Kev came over, shook everyone’s hand – registering names and roles, then focused on Senator Waters and life in Canberra. He wowed us all with tales of Beijing, being in Tien an Min Square on June 3 1989 and life as the Prime Minister. He insisted “Say, Yes!” that someone agree our conversation was off-the-record so he could discuss the Greens frustration with Labor’s environmental policy in a manner that he is bound not to do publicly.

He then turned his considerable charm on the crowd, beaming bon-homie down the barrel of a dozen cameras with smooth, well-practised schtick.

What the face-book video confessing his “daggy” status with a Canadian youth, or the arms-around-the-shoulder shots to be sent home by local Indian traders do not show, though, are the things he missed.

Larissa did three media interviews just before he showed. The ABC TV cameras were leaving as he pulled up. His minders had seen them come and go and sat po-faced and melting in the heat – Medicin sans frontiere and we had co-opted the shade – waiting for him to rush from another event. Kev was too late. Senator Waters gets on state television, Kev features on some Canadian kid’s youTube account.
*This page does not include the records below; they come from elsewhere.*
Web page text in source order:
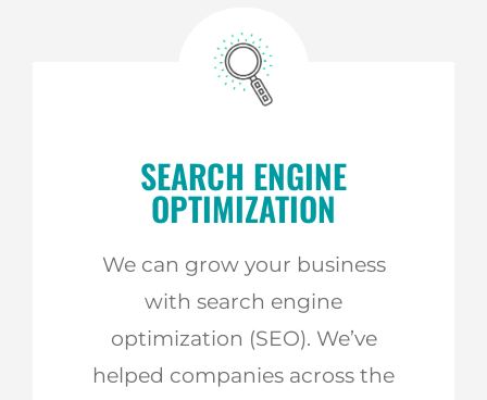
SEARCH ENGINE
OPTIMIZATION
We can grow your business
with search engine
optimization (SEO). We’ve
helped companies across the
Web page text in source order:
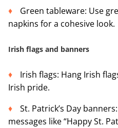
Green tableware: Use
napkins for a cohesive look.
Irish flags and banners
Irish flags: Hang Irish
Irish pride.
St. Patrick’s Day
messages like “Happy St.
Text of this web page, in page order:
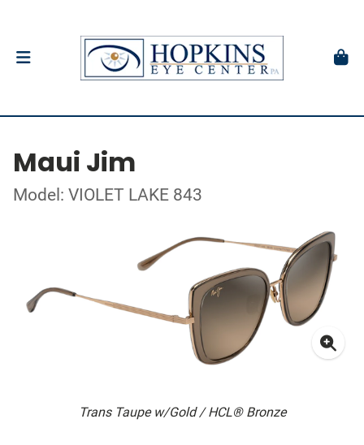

All the arrogance that lost him the top job is still there in spades. He practically barked the command, “Say Yes” at senate candidate, Adam Stone, in an attempt to cover his arse before apologising for Labor’s environmental policies. This is not the behaviour of a leader in waiting, or even a man who knows where he is going, this is political survival by an experienced operator who is schmoozing the Greens because he needs there preferences to survive.

He plays the ex-Prime Minister card, front and centre. In pinching a key plank from the Greens Qld election campaign, he announces that “ex-prime minister Kevin Rudd, challenges the Premier to keep the promises he made during the state election campaign.”
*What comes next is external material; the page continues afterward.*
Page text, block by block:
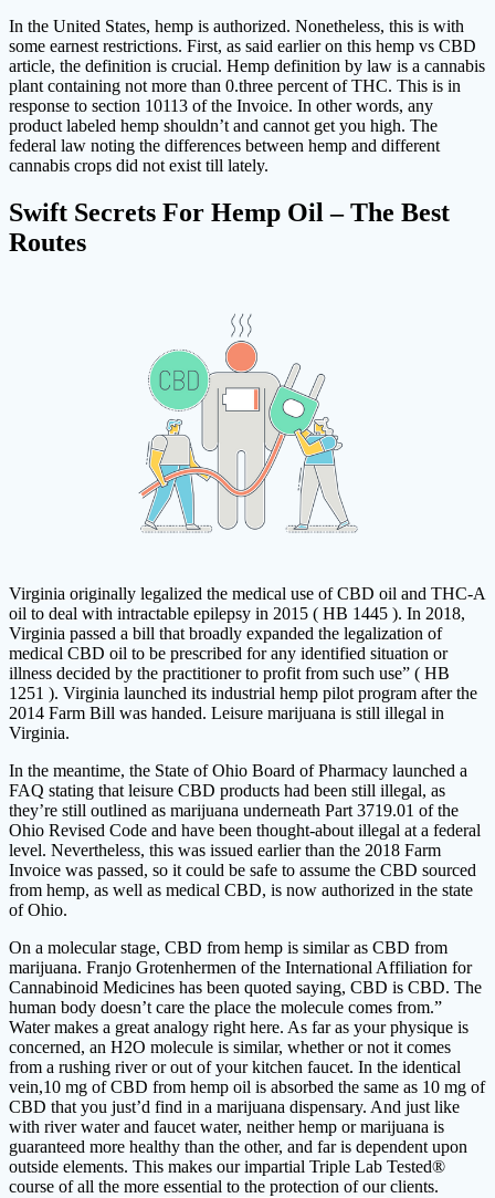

Labor has ridden on The Greens environmental policies as long as we have existed as a party, allowing us to do the hard work of educating the public, knocking the warts of the policy and testing the public’s taste for them, then taking the finished product and selling it as their own.

That’s fine, The Greens are pleased to make a difference and green voters understand that this is the role of a party in its growth phase: Shift the agenda onto our ground.
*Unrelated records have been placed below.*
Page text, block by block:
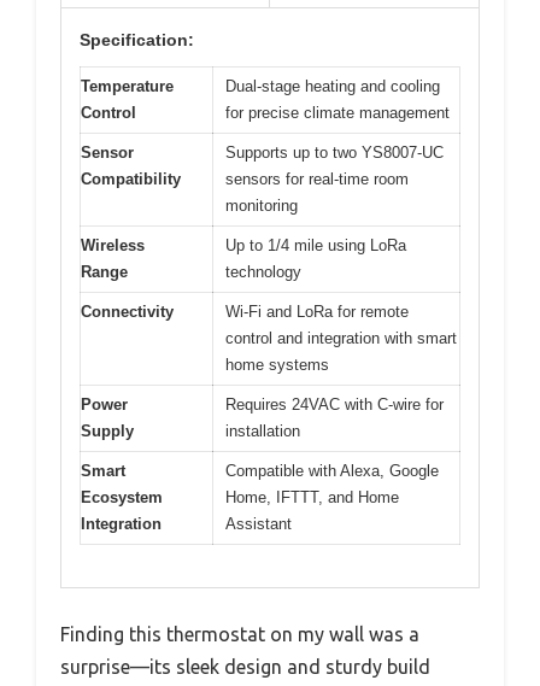
Specification:
Temperature
Control
Dual-stage heating and cooling
for precise climate management
Sensor
Compatibility
Supports up to two YS8007-UC
sensors for real-time room
monitoring
Wireless
Range
Up to 1/4 mile using LoRa
technology
Connectivity
Wi-Fi and LoRa for remote
control and integration with smart
home systems
Power
Supply
Requires 24VAC with C-wire for
installation
Smart
Ecosystem
Integration
Compatible with Alexa, Google
Home, IFTTT, and Home
Assistant
Finding this thermostat on my wall was a
surprise—its sleek design and sturdy build

The hugging Mumbai business men, mouthing “I’m a dag” into Android devices and “when I was PM” speeches all serve to bouy the man up by keeping the myth alive but they beg the most important question.

Where is all this going? What is next for Kevin Rudd?

The party does not want him as leader. His leader does not want him as minister. His party needs him on the back bench but his personal ambition will not allow him to sit there much longer. Therese needs him to have a job, but international lobbying is a better paying and more glamorous job than sitting on the back-bench, so how long is he going to keep up this farce?

The numbers indicate that he is going to need every preference he can get to scrape over the line in this election. A nine percent swing could defeat him and The Greens currently hold just over 15% of the vote. As a good party man he is most likely to fight for the seat to keep the government in power and then resign gracefully some time into the next parliamentary term.

Everyone who points a camera at him this election campaign should be asking him to tell the camera what he plans to do next. It might make for interesting viewing.